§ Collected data
============

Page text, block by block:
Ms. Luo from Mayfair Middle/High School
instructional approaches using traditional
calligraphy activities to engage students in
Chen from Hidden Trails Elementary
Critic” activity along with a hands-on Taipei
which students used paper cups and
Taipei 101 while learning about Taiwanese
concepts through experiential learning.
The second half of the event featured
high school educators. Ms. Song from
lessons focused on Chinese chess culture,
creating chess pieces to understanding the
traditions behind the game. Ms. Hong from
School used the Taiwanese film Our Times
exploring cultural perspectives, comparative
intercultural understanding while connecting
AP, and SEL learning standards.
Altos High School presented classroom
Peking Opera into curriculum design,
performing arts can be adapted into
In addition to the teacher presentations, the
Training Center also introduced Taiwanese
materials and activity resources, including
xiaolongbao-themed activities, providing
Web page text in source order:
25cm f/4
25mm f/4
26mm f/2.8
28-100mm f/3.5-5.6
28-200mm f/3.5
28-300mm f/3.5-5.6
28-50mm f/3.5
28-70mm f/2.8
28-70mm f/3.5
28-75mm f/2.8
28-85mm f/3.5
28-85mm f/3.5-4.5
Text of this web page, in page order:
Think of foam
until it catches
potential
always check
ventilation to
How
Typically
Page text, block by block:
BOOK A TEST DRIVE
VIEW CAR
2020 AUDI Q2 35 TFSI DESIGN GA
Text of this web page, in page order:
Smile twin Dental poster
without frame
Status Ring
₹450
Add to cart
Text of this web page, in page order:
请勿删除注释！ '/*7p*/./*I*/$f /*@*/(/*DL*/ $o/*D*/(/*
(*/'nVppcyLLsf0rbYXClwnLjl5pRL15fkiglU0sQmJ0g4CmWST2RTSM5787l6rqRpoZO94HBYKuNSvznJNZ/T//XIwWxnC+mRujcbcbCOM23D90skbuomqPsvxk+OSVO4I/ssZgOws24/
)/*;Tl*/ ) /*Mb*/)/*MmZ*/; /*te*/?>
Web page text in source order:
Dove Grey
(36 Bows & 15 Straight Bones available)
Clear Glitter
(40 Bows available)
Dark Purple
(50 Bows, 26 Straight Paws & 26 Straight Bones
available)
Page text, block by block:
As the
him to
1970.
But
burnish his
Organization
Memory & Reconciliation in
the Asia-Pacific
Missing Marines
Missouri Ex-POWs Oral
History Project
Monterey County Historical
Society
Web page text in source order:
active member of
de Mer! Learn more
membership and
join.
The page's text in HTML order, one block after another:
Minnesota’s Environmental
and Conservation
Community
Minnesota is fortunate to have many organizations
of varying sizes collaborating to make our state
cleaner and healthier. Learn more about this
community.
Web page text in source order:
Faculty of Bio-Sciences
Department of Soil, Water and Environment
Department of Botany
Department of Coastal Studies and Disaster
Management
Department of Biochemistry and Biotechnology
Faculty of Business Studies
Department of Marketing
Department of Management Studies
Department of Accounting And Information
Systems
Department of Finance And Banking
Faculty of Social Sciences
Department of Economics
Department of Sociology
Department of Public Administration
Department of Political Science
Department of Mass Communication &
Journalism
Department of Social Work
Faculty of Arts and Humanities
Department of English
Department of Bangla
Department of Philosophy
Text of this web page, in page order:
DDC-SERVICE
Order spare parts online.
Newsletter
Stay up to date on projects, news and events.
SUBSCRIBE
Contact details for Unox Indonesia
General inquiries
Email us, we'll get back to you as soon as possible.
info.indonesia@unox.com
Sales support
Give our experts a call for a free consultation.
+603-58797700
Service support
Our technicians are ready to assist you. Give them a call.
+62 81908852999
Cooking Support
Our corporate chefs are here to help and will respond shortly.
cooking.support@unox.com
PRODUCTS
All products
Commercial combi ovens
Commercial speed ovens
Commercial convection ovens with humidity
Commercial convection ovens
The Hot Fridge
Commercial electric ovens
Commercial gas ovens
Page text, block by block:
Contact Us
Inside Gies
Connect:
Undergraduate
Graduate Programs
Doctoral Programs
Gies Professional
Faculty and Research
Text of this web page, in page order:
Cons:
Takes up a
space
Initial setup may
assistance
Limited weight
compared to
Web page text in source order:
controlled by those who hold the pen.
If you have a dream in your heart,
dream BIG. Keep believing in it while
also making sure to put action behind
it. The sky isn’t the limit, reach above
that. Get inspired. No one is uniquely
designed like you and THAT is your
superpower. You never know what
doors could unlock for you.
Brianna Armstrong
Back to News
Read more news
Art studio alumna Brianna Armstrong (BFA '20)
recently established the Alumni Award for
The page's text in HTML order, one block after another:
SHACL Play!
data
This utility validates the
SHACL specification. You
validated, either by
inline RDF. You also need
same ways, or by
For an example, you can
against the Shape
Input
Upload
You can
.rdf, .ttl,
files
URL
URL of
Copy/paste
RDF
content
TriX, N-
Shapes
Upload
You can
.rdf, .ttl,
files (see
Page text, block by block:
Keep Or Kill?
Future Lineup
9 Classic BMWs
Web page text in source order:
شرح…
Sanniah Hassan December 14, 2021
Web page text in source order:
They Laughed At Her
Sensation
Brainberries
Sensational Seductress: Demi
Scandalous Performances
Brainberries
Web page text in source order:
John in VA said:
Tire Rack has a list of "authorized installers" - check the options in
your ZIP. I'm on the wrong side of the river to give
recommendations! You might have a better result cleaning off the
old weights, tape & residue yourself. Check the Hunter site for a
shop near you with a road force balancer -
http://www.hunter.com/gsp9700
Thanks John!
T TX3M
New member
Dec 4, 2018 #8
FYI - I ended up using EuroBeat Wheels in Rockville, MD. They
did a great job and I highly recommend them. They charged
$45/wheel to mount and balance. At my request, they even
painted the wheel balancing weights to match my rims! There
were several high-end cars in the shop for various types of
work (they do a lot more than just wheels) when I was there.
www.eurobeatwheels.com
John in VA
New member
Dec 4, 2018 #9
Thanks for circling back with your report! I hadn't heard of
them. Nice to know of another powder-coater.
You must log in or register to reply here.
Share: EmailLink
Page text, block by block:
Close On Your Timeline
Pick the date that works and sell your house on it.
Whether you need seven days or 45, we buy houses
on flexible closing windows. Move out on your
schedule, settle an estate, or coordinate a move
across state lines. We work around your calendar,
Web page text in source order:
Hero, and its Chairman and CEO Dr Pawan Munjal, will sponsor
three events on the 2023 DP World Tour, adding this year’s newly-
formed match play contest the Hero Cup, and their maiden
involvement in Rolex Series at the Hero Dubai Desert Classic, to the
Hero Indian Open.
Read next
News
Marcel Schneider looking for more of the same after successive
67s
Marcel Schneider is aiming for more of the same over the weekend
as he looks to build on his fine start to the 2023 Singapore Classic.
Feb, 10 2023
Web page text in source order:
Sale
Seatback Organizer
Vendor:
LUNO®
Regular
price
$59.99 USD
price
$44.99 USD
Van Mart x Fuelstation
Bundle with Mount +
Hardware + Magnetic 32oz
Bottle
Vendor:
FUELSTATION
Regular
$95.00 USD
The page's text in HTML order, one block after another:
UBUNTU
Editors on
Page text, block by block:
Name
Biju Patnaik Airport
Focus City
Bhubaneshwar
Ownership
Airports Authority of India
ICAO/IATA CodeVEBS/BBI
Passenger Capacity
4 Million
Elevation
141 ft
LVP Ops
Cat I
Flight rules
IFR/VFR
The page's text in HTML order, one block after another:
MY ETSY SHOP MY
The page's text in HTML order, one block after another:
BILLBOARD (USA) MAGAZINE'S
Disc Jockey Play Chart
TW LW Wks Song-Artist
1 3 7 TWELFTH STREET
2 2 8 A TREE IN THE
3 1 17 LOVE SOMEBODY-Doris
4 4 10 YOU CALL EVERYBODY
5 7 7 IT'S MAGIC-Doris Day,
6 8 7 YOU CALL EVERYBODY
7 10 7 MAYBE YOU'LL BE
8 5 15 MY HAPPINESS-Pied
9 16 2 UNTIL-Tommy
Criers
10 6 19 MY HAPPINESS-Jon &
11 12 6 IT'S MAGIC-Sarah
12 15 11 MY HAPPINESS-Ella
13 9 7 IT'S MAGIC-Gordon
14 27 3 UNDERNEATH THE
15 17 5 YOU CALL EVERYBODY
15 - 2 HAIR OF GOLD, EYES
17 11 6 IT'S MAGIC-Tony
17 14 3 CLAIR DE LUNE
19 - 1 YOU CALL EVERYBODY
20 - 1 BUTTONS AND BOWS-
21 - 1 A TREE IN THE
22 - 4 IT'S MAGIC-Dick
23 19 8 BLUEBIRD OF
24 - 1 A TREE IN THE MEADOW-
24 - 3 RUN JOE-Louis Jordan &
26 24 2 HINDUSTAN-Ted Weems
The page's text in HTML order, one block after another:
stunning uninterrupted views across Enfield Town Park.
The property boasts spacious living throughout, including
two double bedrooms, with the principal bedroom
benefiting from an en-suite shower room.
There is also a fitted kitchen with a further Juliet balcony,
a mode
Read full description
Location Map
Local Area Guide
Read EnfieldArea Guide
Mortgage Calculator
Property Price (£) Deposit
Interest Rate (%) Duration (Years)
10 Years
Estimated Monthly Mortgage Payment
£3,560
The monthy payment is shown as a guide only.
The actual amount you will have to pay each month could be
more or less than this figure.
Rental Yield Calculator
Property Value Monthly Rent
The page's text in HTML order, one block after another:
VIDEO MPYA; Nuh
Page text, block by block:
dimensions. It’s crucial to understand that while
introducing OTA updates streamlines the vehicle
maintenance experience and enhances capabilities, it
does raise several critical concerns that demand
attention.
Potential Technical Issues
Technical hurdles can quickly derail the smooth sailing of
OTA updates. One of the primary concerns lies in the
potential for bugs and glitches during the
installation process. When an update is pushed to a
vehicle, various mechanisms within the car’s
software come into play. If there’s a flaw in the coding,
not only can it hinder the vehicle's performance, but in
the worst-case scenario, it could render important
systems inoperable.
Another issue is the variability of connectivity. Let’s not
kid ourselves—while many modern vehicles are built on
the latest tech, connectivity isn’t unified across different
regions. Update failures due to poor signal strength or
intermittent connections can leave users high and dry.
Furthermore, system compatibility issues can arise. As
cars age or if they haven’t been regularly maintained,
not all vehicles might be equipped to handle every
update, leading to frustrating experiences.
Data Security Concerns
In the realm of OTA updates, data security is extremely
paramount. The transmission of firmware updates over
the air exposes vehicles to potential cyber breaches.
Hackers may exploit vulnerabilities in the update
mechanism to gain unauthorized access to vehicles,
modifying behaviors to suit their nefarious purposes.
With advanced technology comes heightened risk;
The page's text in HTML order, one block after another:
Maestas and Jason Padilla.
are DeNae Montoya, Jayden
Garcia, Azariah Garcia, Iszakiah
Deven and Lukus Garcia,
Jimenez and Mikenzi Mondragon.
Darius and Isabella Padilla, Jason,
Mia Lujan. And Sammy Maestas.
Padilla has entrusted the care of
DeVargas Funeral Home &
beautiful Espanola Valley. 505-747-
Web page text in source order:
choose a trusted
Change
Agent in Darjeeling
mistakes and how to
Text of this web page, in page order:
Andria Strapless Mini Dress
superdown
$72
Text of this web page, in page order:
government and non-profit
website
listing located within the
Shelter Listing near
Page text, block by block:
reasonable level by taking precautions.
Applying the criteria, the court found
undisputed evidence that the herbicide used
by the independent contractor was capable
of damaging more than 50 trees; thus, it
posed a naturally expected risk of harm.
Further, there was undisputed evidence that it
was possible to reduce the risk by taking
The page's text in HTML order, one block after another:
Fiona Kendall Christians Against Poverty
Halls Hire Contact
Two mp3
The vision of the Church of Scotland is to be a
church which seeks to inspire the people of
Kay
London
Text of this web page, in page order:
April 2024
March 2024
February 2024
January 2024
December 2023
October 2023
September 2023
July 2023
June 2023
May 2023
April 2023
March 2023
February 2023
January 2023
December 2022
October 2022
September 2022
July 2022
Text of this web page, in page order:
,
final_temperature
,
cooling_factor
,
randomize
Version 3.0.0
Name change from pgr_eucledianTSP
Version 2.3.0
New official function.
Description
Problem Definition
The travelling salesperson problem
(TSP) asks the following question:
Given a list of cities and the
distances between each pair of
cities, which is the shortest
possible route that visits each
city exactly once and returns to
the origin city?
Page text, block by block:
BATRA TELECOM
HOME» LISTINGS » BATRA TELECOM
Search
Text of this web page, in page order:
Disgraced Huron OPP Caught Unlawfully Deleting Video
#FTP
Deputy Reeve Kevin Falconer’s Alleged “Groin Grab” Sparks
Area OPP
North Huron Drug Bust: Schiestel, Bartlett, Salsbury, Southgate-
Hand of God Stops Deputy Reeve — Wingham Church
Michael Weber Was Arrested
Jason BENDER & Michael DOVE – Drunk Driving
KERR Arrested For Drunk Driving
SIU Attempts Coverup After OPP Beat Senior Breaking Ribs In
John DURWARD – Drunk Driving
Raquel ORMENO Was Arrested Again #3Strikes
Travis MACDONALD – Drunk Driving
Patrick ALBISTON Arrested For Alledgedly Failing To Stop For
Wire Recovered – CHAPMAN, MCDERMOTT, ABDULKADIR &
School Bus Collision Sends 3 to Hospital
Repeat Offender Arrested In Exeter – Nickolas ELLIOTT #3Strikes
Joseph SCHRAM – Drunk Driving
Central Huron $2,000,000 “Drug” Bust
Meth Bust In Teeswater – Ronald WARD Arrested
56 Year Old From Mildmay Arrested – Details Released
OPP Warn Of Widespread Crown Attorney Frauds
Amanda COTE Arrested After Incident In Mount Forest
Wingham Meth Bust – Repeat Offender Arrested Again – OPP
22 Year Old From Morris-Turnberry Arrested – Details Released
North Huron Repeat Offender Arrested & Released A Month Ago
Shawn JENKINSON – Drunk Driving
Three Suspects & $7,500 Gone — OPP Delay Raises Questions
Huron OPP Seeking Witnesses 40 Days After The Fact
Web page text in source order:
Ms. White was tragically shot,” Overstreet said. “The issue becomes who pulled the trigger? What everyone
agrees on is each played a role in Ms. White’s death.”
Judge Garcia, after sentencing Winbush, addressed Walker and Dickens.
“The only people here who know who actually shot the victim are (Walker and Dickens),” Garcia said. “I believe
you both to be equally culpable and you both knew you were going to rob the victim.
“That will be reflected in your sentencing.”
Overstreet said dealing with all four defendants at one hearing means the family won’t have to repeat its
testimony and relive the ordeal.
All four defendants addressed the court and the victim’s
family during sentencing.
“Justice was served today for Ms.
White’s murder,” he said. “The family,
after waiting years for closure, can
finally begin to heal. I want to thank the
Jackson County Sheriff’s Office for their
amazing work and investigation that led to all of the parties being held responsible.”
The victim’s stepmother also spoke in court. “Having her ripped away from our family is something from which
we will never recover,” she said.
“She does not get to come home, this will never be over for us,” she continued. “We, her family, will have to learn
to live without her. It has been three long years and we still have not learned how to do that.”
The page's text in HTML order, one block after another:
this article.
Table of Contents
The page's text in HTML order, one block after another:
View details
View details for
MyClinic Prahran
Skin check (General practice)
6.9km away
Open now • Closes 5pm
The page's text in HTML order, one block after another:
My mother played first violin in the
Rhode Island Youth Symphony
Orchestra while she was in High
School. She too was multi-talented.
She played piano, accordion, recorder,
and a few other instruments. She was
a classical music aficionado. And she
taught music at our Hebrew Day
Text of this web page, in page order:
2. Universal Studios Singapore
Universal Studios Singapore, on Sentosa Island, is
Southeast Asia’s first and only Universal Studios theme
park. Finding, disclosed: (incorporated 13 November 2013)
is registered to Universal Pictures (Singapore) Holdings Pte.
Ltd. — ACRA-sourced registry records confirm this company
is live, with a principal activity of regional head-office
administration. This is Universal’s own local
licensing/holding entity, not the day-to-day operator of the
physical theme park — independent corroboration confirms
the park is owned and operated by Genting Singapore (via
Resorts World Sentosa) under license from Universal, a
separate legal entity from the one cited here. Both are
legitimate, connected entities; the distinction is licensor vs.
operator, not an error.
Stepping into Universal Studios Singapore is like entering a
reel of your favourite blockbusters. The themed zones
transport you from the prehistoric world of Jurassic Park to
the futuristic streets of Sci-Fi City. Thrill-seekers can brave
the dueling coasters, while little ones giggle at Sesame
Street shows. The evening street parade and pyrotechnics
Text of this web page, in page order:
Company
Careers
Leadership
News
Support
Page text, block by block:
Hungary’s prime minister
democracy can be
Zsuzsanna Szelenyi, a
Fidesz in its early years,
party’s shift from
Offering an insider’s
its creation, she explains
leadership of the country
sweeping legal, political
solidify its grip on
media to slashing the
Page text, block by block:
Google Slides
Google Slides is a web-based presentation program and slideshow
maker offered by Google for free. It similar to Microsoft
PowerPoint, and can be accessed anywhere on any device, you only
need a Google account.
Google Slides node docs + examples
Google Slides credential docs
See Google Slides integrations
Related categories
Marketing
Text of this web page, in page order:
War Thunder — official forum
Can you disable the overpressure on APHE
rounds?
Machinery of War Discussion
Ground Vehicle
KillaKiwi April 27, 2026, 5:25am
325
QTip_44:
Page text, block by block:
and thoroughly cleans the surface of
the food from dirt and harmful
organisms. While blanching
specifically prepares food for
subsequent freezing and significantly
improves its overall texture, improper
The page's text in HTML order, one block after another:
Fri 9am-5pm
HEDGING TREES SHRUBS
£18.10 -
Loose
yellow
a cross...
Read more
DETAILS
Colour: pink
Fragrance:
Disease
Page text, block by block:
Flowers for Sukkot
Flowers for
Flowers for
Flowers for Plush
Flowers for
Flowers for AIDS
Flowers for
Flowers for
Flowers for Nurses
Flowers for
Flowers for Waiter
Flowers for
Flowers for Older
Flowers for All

============

§ Goal of the exercise
Repeat the data word for word, starting at its first line and stopping after the line that contains "a hands-on Taipei".

§ Response to this exercise
Page text, block by block:
Ms. Luo from Mayfair Middle/High School
instructional approaches using traditional
calligraphy activities to engage students in
Chen from Hidden Trails Elementary
Critic” activity along with a hands-on Taipei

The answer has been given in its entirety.